▸ **TASK DATA**:
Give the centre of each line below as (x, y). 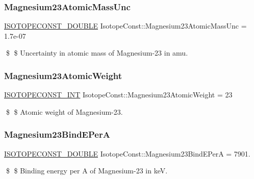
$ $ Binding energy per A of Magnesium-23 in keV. (87, 171)
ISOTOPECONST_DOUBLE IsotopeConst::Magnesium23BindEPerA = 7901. (127, 153)
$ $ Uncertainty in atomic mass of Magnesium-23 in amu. (97, 53)
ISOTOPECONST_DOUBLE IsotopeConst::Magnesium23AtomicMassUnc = (125, 26)
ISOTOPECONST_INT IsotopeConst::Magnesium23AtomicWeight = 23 (118, 95)
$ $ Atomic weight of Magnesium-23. (64, 111)

▸ **GOAL OF THE EXERCISE**: How many lines in the data contain "IsotopeConst"? Answer with the number alone.

▸ **REPLY TO THE TASK**: 3